## ASSIGNMENT
Reproduce the whole listing exactly and let no picture into the copy.

## THE DATA
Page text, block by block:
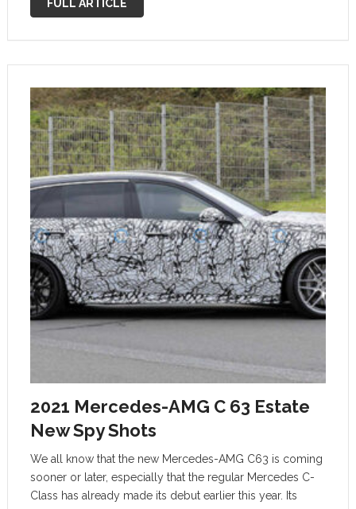
FULL ARTICLE
2021 Mercedes-AMG C 63 Estate
New Spy Shots
We all know that the new Mercedes-AMG C63 is coming
sooner or later, especially that the regular Mercedes C-
Class has already made its debut earlier this year. Its
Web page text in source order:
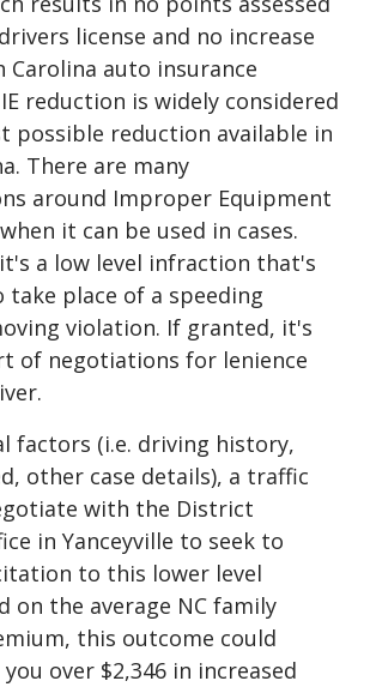
license and no increase
auto insurance
reduction is widely considered
possible reduction available in
There are many
around Improper Equipment
it can be used in cases.
a low level infraction that's
place of a speeding
violation. If granted, it's
of negotiations for lenience
factors (i.e. driving history,
other case details), a traffic
with the District
in Yanceyville to seek to
to this lower level
on the average NC family
this outcome could
over $2,346 in increased
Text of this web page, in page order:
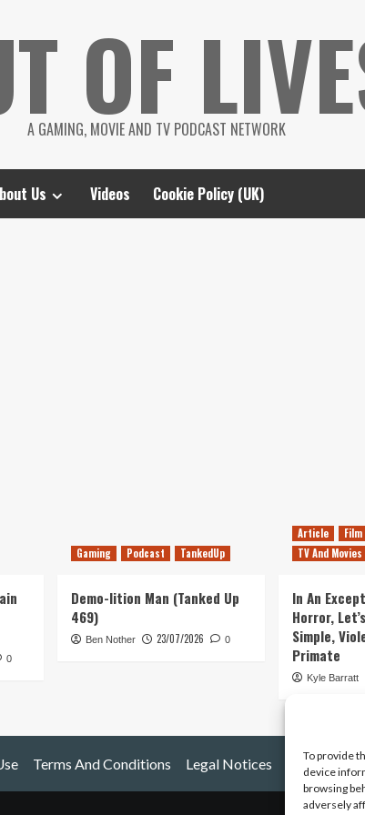
To provide
device
browsing
adversely
OF
A GAMING, MOVIE AND TV PODCAST NETWORK
Us Videos Cookie Policy (UK)
0
Gaming Podcast TankedUp
Demo-lition Man (Tanked Up
469)
Ben Nother 23/07/2026 0
Article
Film
TV And Movies
In An
Horror,
Simple,
Primate
Kyle Barratt
Terms And Conditions Legal Notices
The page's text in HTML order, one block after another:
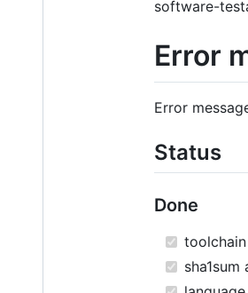
software-
Error
Error
Status
Done
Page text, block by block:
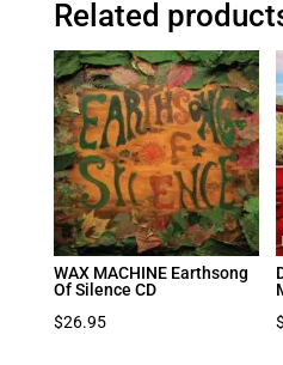
Related
WAX MACHINE Earthsong
Of Silence CD
$26.95
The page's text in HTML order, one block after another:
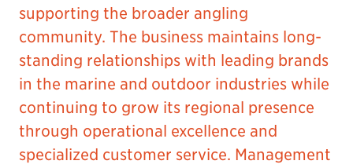
supporting the broader angling
community. The business maintains long-
standing relationships with leading brands
in the marine and outdoor industries while
continuing to grow its regional presence
through operational excellence and
specialized customer service. Management
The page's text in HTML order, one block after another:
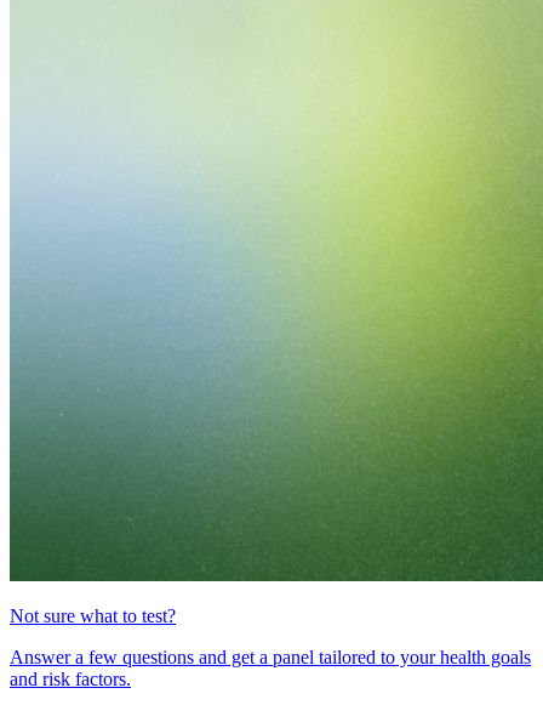
Not sure what to test?
Answer a few questions and get a panel tailored to your health goals
and risk factors.
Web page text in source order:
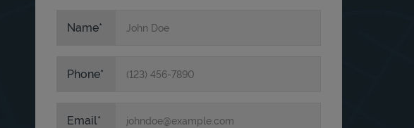
Name
Phone
Email
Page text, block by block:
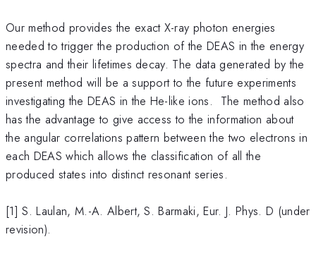
Our method provides the exact X-ray photon energies
needed to trigger the production of the DEAS in the energy
spectra and their lifetimes decay. The data generated by the
present method will be a support to the future experiments
investigating the DEAS in the He-like ions. The method also
has the advantage to give access to the information about
the angular correlations pattern between the two electrons in
each DEAS which allows the classification of all the
produced states into distinct resonant series.
[1] S. Laulan, M.-A. Albert, S. Barmaki, Eur. J. Phys. D (under
revision).
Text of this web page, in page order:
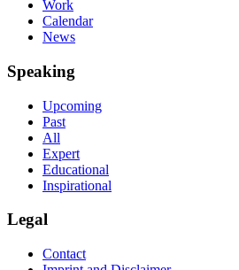
Work
Calendar
News
Speaking
Upcoming
Past
All
Expert
Educational
Inspirational
Legal
Contact
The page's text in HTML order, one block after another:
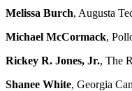
Melissa Burch, Augusta
Michael McCormack,
Rickey R. Jones, Jr., The
Shanee White, Georgia
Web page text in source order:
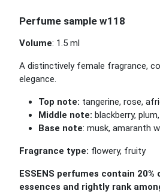
Perfume sample w118
Volume: 1.5 ml
A distinctively female fragrance,
elegance.
Top note: tangerine, rose,
Middle note: blackberry,
Base note: musk, amaranth
Fragrance type: flowery, fruity
ESSENS perfumes contain
essences and rightly rank
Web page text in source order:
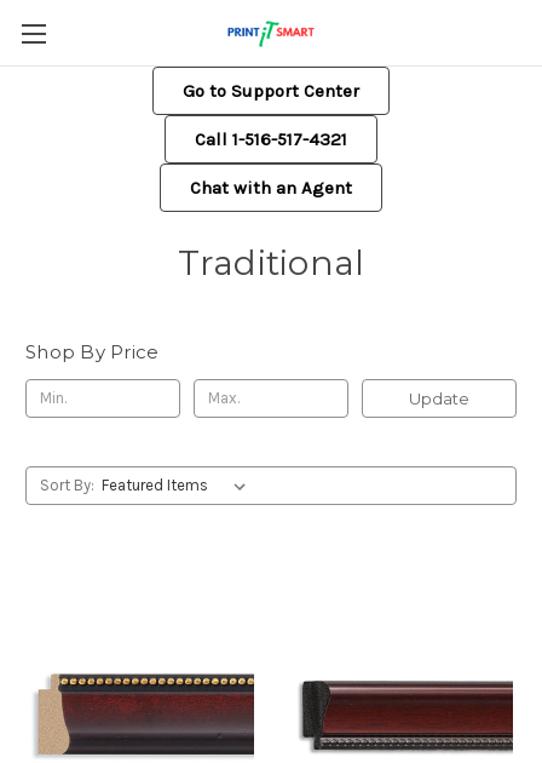
Go to Support Center
Call 1-516-517-4321
Chat with an Agent
Traditional
Shop By Price
Update
Sort By:
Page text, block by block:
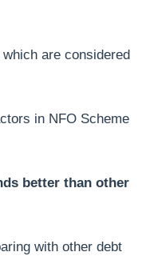
are considered
in NFO Scheme
better than other
with other debt
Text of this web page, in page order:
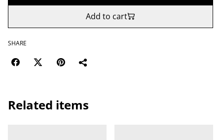
Add to cart
SHARE
Related items
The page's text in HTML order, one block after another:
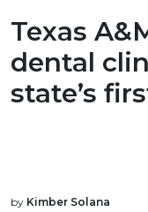
Texas
dental
state’s
by Kimber Solana
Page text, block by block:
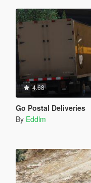
4.68
Go Postal Deliveries
By Eddlm
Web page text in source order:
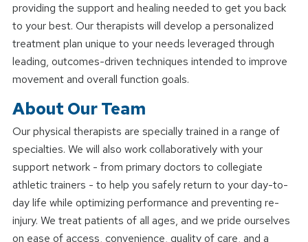
providing the support and healing needed to get you back
to your best. Our therapists will develop a personalized
treatment plan unique to your needs leveraged through
leading, outcomes-driven techniques intended to improve
movement and overall function goals.
About Our Team
Our physical therapists are specially trained in a range of
specialties. We will also work collaboratively with your
support network - from primary doctors to collegiate
athletic trainers - to help you safely return to your day-to-
day life while optimizing performance and preventing re-
injury. We treat patients of all ages, and we pride ourselves
on ease of access, convenience, quality of care, and a
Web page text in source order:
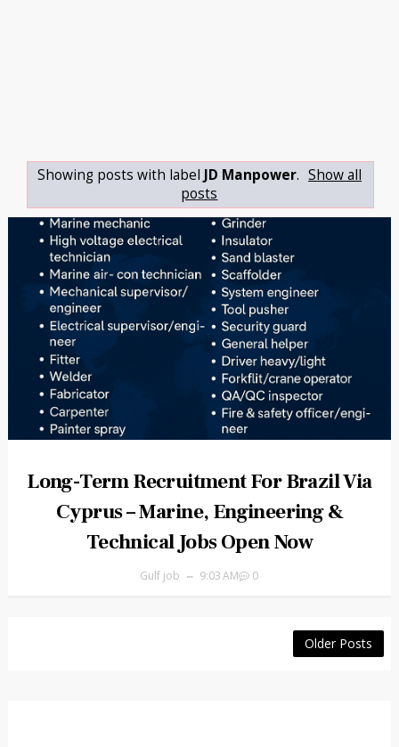
Showing posts with label JD Manpower. Show all
posts
Long-Term Recruitment For Brazil Via
Cyprus – Marine, Engineering &
Technical Jobs Open Now
Gulf job 9:03 AM 0
Older Posts
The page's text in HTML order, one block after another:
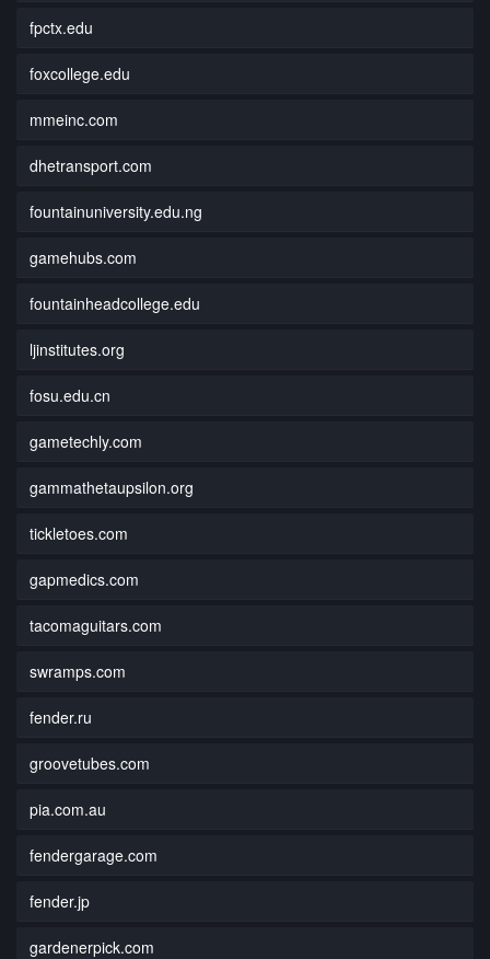
fpctx.edu
foxcollege.edu
mmeinc.com
dhetransport.com
fountainuniversity.edu.ng
gamehubs.com
fountainheadcollege.edu
ljinstitutes.org
fosu.edu.cn
gametechly.com
gammathetaupsilon.org
tickletoes.com
gapmedics.com
tacomaguitars.com
swramps.com
fender.ru
groovetubes.com
pia.com.au
fendergarage.com
fender.jp
gardenerpick.com
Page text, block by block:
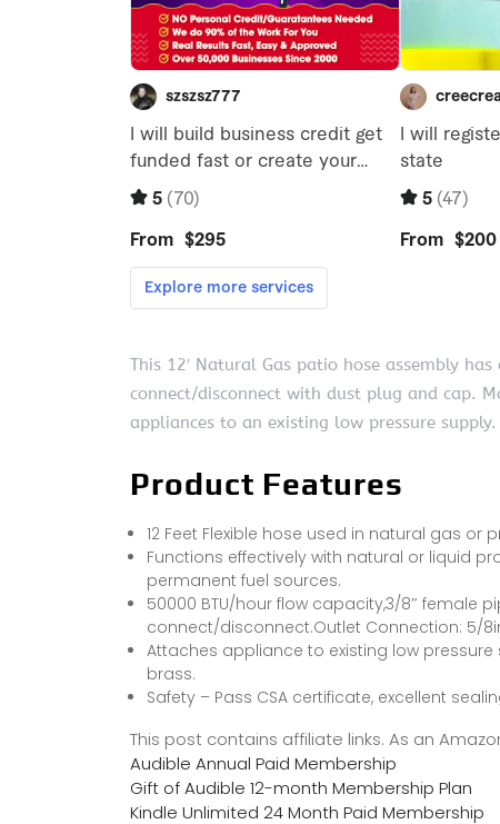
This 12′ Natural Gas patio hose assembly
connect/disconnect with dust plug and cap.
appliances to an existing low pressure supply.
Product Features
12 Feet Flexible hose used in natural gas
Functions effectively with natural or liquid
permanent fuel sources.
50000 BTU/hour flow capacity,3/8″ female
connect/disconnect.Outlet Connection: 5/
Attaches appliance to existing low
brass.
Safety – Pass CSA certificate, excellent
This post contains affiliate links. As an
Audible Annual Paid Membership
Gift of Audible 12-month Membership Plan
Kindle Unlimited 24 Month Paid Membership
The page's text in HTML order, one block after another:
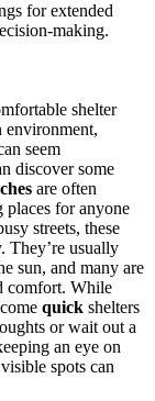
for extended
making.
shelter
environment,
seem
discover some
are often
places for anyone
streets, these
They’re usually
sun, and many are
comfort. While
quick shelters
or wait out a
an eye on
spots can

## EXERCISE SOLUTION
Page text, block by block:
FULL ARTICLE
2021 Mercedes-AMG C 63 Estate
New Spy Shots
We all know that the new Mercedes-AMG C63 is coming
sooner or later, especially that the regular Mercedes C-
Class has already made its debut earlier this year. Its
Web page text in source order:
license and no increase
auto insurance
reduction is widely considered
possible reduction available in
There are many
around Improper Equipment
it can be used in cases.
a low level infraction that's
place of a speeding
violation. If granted, it's
of negotiations for lenience
factors (i.e. driving history,
other case details), a traffic
with the District
in Yanceyville to seek to
to this lower level
on the average NC family
this outcome could
over $2,346 in increased
Text of this web page, in page order:
To provide
device
browsing
adversely
OF
A GAMING, MOVIE AND TV PODCAST NETWORK
Us Videos Cookie Policy (UK)
0
Gaming Podcast TankedUp
Demo-lition Man (Tanked Up
469)
Ben Nother 23/07/2026 0
Article
Film
TV And Movies
In An
Horror,
Simple,
Primate
Kyle Barratt
Terms And Conditions Legal Notices
The page's text in HTML order, one block after another:
software-
Error
Error
Status
Done
Page text, block by block:
Related
WAX MACHINE Earthsong
Of Silence CD
$26.95
The page's text in HTML order, one block after another:
supporting the broader angling
community. The business maintains long-
standing relationships with leading brands
in the marine and outdoor industries while
continuing to grow its regional presence
through operational excellence and
specialized customer service. Management
The page's text in HTML order, one block after another:
Not sure what to test?
Answer a few questions and get a panel tailored to your health goals
and risk factors.
Web page text in source order:
Name
Phone
Email
Page text, block by block:
Our method provides the exact X-ray photon energies
needed to trigger the production of the DEAS in the energy
spectra and their lifetimes decay. The data generated by the
present method will be a support to the future experiments
investigating the DEAS in the He-like ions. The method also
has the advantage to give access to the information about
the angular correlations pattern between the two electrons in
each DEAS which allows the classification of all the
produced states into distinct resonant series.
[1] S. Laulan, M.-A. Albert, S. Barmaki, Eur. J. Phys. D (under
revision).
Text of this web page, in page order:
Work
Calendar
News
Speaking
Upcoming
Past
All
Expert
Educational
Inspirational
Legal
Contact
The page's text in HTML order, one block after another:
Melissa Burch, Augusta
Michael McCormack,
Rickey R. Jones, Jr., The
Shanee White, Georgia
Web page text in source order:
Perfume sample w118
Volume: 1.5 ml
A distinctively female fragrance,
elegance.
Top note: tangerine, rose,
Middle note: blackberry,
Base note: musk, amaranth
Fragrance type: flowery, fruity
ESSENS perfumes contain
essences and rightly rank
Web page text in source order:
Go to Support Center
Call 1-516-517-4321
Chat with an Agent
Traditional
Shop By Price
Update
Sort By:
Page text, block by block:
are considered
in NFO Scheme
better than other
with other debt
Text of this web page, in page order:
Add to cart
SHARE
Related items
The page's text in HTML order, one block after another:
Texas
dental
state’s
by Kimber Solana
Page text, block by block:
4.68
Go Postal Deliveries
By Eddlm
Web page text in source order:
providing the support and healing needed to get you back
to your best. Our therapists will develop a personalized
treatment plan unique to your needs leveraged through
leading, outcomes-driven techniques intended to improve
movement and overall function goals.
About Our Team
Our physical therapists are specially trained in a range of
specialties. We will also work collaboratively with your
support network - from primary doctors to collegiate
athletic trainers - to help you safely return to your day-to-
day life while optimizing performance and preventing re-
injury. We treat patients of all ages, and we pride ourselves
on ease of access, convenience, quality of care, and a
Web page text in source order:
Showing posts with label JD Manpower. Show all
posts
Long-Term Recruitment For Brazil Via
Cyprus – Marine, Engineering &
Technical Jobs Open Now
Gulf job 9:03 AM 0
Older Posts
The page's text in HTML order, one block after another:
fpctx.edu
foxcollege.edu
mmeinc.com
dhetransport.com
fountainuniversity.edu.ng
gamehubs.com
fountainheadcollege.edu
ljinstitutes.org
fosu.edu.cn
gametechly.com
gammathetaupsilon.org
tickletoes.com
gapmedics.com
tacomaguitars.com
swramps.com
fender.ru
groovetubes.com
pia.com.au
fendergarage.com
fender.jp
gardenerpick.com
Page text, block by block:
This 12′ Natural Gas patio hose assembly
connect/disconnect with dust plug and cap.
appliances to an existing low pressure supply.
Product Features
12 Feet Flexible hose used in natural gas
Functions effectively with natural or liquid
permanent fuel sources.
50000 BTU/hour flow capacity,3/8″ female
connect/disconnect.Outlet Connection: 5/
Attaches appliance to existing low
brass.
Safety – Pass CSA certificate, excellent
This post contains affiliate links. As an
Audible Annual Paid Membership
Gift of Audible 12-month Membership Plan
Kindle Unlimited 24 Month Paid Membership
The page's text in HTML order, one block after another:
for extended
making.
shelter
environment,
seem
discover some
are often
places for anyone
streets, these
They’re usually
sun, and many are
comfort. While
quick shelters
or wait out a
an eye on
spots can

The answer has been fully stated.